* EXERCISE MATERIAL:

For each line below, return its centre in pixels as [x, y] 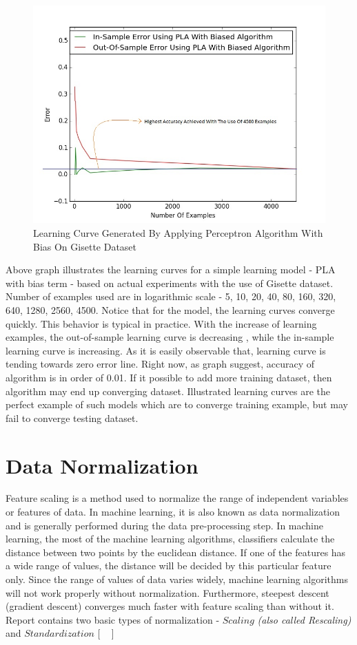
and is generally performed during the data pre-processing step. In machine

--

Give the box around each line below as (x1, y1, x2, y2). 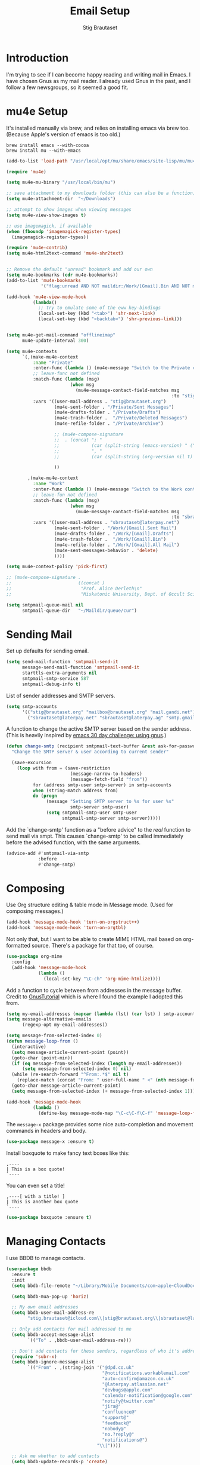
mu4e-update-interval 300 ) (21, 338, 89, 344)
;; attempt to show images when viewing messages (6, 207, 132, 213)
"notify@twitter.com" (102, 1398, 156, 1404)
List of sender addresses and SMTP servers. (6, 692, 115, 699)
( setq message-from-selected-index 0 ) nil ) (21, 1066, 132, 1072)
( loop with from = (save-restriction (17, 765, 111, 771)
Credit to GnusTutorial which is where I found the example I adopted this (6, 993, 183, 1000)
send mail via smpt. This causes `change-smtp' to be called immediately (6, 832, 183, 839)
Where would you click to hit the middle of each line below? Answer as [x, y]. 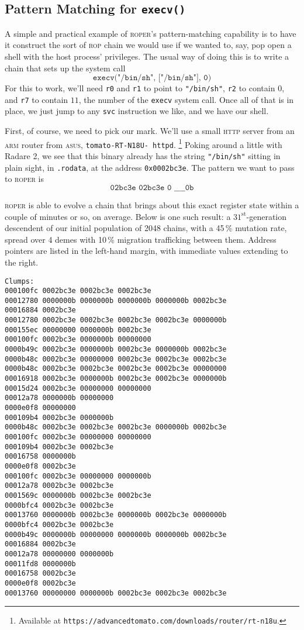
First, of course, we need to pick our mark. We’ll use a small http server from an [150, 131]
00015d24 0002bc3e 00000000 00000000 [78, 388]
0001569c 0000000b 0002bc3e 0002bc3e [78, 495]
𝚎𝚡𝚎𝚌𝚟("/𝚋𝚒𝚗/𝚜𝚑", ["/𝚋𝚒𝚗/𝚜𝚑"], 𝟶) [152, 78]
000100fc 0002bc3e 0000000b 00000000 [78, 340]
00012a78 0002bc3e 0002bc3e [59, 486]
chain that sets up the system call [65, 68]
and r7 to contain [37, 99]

* TASK DESCRIPTION: Filter the listing above for the string "from" and copy every matching line.

* SOLUTION BELOW:
( setq message-from-selected-index 0 ) nil ) (21, 1066, 132, 1072)
( loop with from = (save-restriction (17, 765, 111, 771)
First, of course, we need to pick our mark. We’ll use a small http server from an [150, 131]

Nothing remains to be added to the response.